Problem details -
Transcribe the data as written, minus images.

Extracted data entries
____

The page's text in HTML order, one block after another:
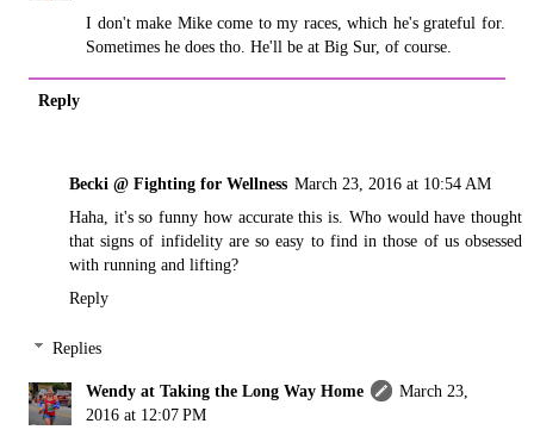
I don't make Mike come to my races, which he's grateful for.
Sometimes he does tho. He'll be at Big Sur, of course.
Reply
Becki @ Fighting for Wellness March 23, 2016 at 10:54 AM
Haha, it's so funny how accurate this is. Who would have thought
that signs of infidelity are so easy to find in those of us obsessed
with running and lifting?
Reply
Replies
Wendy at Taking the Long Way Home
March 23,
2016 at 12:07 PM

____

Solution for this exercise -
The page's text in HTML order, one block after another:
I don't make Mike come to my races, which he's grateful for.
Sometimes he does tho. He'll be at Big Sur, of course.
Reply
Becki @ Fighting for Wellness March 23, 2016 at 10:54 AM
Haha, it's so funny how accurate this is. Who would have thought
that signs of infidelity are so easy to find in those of us obsessed
with running and lifting?
Reply
Replies
Wendy at Taking the Long Way Home
March 23,
2016 at 12:07 PM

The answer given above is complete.